> SOURCE DATA
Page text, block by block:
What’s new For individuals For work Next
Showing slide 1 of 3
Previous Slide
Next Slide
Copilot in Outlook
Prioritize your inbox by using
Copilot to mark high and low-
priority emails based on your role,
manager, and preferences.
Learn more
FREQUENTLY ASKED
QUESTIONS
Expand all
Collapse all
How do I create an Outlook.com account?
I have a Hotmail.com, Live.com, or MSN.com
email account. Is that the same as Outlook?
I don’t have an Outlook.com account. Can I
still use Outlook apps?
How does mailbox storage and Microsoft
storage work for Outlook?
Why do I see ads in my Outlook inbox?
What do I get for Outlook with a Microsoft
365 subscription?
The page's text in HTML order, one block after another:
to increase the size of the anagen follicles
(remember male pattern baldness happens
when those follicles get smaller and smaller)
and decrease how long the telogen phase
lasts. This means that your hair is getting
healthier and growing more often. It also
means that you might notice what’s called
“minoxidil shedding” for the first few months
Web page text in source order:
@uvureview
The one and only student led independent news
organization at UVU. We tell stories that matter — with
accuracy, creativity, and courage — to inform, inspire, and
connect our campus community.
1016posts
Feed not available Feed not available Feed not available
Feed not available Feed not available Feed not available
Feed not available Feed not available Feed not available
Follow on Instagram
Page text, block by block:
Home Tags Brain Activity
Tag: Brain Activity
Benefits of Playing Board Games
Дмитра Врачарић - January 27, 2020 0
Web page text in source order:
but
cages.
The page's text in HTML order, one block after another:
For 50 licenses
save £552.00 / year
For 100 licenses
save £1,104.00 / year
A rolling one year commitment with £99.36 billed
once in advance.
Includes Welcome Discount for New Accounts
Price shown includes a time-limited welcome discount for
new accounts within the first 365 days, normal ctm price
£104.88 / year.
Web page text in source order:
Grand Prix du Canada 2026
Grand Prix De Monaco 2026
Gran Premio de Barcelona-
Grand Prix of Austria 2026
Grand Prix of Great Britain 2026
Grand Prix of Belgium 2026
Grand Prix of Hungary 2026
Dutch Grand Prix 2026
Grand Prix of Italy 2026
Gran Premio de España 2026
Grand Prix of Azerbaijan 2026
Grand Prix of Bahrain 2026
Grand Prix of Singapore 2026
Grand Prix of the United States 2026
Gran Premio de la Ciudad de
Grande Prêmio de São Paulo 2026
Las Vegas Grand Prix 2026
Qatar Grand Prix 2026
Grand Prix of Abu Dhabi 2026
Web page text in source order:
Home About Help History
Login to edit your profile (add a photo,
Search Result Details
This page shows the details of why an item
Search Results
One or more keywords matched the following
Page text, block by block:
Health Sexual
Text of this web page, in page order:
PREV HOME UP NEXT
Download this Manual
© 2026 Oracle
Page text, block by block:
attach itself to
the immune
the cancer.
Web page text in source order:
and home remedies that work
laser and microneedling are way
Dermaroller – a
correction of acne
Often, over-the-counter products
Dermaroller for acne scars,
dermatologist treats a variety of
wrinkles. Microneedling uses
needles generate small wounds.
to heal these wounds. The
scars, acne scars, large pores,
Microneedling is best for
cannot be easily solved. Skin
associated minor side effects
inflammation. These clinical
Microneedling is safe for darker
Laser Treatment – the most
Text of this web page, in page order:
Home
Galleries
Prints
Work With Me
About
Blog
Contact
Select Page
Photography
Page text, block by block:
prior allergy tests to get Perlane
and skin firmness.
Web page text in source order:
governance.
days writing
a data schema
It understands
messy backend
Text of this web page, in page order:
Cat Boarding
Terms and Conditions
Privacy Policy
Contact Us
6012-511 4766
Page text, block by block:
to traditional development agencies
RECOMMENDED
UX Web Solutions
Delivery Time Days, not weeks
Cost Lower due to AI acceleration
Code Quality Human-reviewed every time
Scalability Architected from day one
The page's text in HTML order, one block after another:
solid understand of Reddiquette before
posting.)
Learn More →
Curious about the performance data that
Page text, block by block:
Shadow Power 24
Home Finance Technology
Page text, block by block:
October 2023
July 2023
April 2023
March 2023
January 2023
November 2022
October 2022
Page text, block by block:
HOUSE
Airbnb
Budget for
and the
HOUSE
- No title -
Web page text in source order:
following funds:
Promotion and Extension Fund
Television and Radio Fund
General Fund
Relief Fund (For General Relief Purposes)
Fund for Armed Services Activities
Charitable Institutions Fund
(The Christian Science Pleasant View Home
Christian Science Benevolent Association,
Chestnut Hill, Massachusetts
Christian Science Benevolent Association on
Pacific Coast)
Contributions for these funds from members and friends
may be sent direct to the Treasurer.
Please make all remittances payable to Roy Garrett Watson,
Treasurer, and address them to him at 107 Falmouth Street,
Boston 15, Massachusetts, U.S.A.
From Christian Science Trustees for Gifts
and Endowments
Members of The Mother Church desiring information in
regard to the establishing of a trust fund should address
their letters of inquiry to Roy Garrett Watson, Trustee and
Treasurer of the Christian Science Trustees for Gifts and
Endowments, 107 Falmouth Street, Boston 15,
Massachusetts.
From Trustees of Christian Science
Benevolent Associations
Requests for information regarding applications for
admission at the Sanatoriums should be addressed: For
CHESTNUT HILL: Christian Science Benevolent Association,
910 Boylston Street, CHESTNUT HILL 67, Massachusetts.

> PROBLEM REQUIREMENTS
Could you reproduce every record above exactly as it stands?

> SOLUTION BELOW
Page text, block by block:
What’s new For individuals For work Next
Showing slide 1 of 3
Previous Slide
Next Slide
Copilot in Outlook
Prioritize your inbox by using
Copilot to mark high and low-
priority emails based on your role,
manager, and preferences.
Learn more
FREQUENTLY ASKED
QUESTIONS
Expand all
Collapse all
How do I create an Outlook.com account?
I have a Hotmail.com, Live.com, or MSN.com
email account. Is that the same as Outlook?
I don’t have an Outlook.com account. Can I
still use Outlook apps?
How does mailbox storage and Microsoft
storage work for Outlook?
Why do I see ads in my Outlook inbox?
What do I get for Outlook with a Microsoft
365 subscription?
The page's text in HTML order, one block after another:
to increase the size of the anagen follicles
(remember male pattern baldness happens
when those follicles get smaller and smaller)
and decrease how long the telogen phase
lasts. This means that your hair is getting
healthier and growing more often. It also
means that you might notice what’s called
“minoxidil shedding” for the first few months
Web page text in source order:
@uvureview
The one and only student led independent news
organization at UVU. We tell stories that matter — with
accuracy, creativity, and courage — to inform, inspire, and
connect our campus community.
1016posts
Feed not available Feed not available Feed not available
Feed not available Feed not available Feed not available
Feed not available Feed not available Feed not available
Follow on Instagram
Page text, block by block:
Home Tags Brain Activity
Tag: Brain Activity
Benefits of Playing Board Games
Дмитра Врачарић - January 27, 2020 0
Web page text in source order:
but
cages.
The page's text in HTML order, one block after another:
For 50 licenses
save £552.00 / year
For 100 licenses
save £1,104.00 / year
A rolling one year commitment with £99.36 billed
once in advance.
Includes Welcome Discount for New Accounts
Price shown includes a time-limited welcome discount for
new accounts within the first 365 days, normal ctm price
£104.88 / year.
Web page text in source order:
Grand Prix du Canada 2026
Grand Prix De Monaco 2026
Gran Premio de Barcelona-
Grand Prix of Austria 2026
Grand Prix of Great Britain 2026
Grand Prix of Belgium 2026
Grand Prix of Hungary 2026
Dutch Grand Prix 2026
Grand Prix of Italy 2026
Gran Premio de España 2026
Grand Prix of Azerbaijan 2026
Grand Prix of Bahrain 2026
Grand Prix of Singapore 2026
Grand Prix of the United States 2026
Gran Premio de la Ciudad de
Grande Prêmio de São Paulo 2026
Las Vegas Grand Prix 2026
Qatar Grand Prix 2026
Grand Prix of Abu Dhabi 2026
Web page text in source order:
Home About Help History
Login to edit your profile (add a photo,
Search Result Details
This page shows the details of why an item
Search Results
One or more keywords matched the following
Page text, block by block:
Health Sexual
Text of this web page, in page order:
PREV HOME UP NEXT
Download this Manual
© 2026 Oracle
Page text, block by block:
attach itself to
the immune
the cancer.
Web page text in source order:
and home remedies that work
laser and microneedling are way
Dermaroller – a
correction of acne
Often, over-the-counter products
Dermaroller for acne scars,
dermatologist treats a variety of
wrinkles. Microneedling uses
needles generate small wounds.
to heal these wounds. The
scars, acne scars, large pores,
Microneedling is best for
cannot be easily solved. Skin
associated minor side effects
inflammation. These clinical
Microneedling is safe for darker
Laser Treatment – the most
Text of this web page, in page order:
Home
Galleries
Prints
Work With Me
About
Blog
Contact
Select Page
Photography
Page text, block by block:
prior allergy tests to get Perlane
and skin firmness.
Web page text in source order:
governance.
days writing
a data schema
It understands
messy backend
Text of this web page, in page order:
Cat Boarding
Terms and Conditions
Privacy Policy
Contact Us
6012-511 4766
Page text, block by block:
to traditional development agencies
RECOMMENDED
UX Web Solutions
Delivery Time Days, not weeks
Cost Lower due to AI acceleration
Code Quality Human-reviewed every time
Scalability Architected from day one
The page's text in HTML order, one block after another:
solid understand of Reddiquette before
posting.)
Learn More →
Curious about the performance data that
Page text, block by block:
Shadow Power 24
Home Finance Technology
Page text, block by block:
October 2023
July 2023
April 2023
March 2023
January 2023
November 2022
October 2022
Page text, block by block:
HOUSE
Airbnb
Budget for
and the
HOUSE
- No title -
Web page text in source order:
following funds:
Promotion and Extension Fund
Television and Radio Fund
General Fund
Relief Fund (For General Relief Purposes)
Fund for Armed Services Activities
Charitable Institutions Fund
(The Christian Science Pleasant View Home
Christian Science Benevolent Association,
Chestnut Hill, Massachusetts
Christian Science Benevolent Association on
Pacific Coast)
Contributions for these funds from members and friends
may be sent direct to the Treasurer.
Please make all remittances payable to Roy Garrett Watson,
Treasurer, and address them to him at 107 Falmouth Street,
Boston 15, Massachusetts, U.S.A.
From Christian Science Trustees for Gifts
and Endowments
Members of The Mother Church desiring information in
regard to the establishing of a trust fund should address
their letters of inquiry to Roy Garrett Watson, Trustee and
Treasurer of the Christian Science Trustees for Gifts and
Endowments, 107 Falmouth Street, Boston 15,
Massachusetts.
From Trustees of Christian Science
Benevolent Associations
Requests for information regarding applications for
admission at the Sanatoriums should be addressed: For
CHESTNUT HILL: Christian Science Benevolent Association,
910 Boylston Street, CHESTNUT HILL 67, Massachusetts.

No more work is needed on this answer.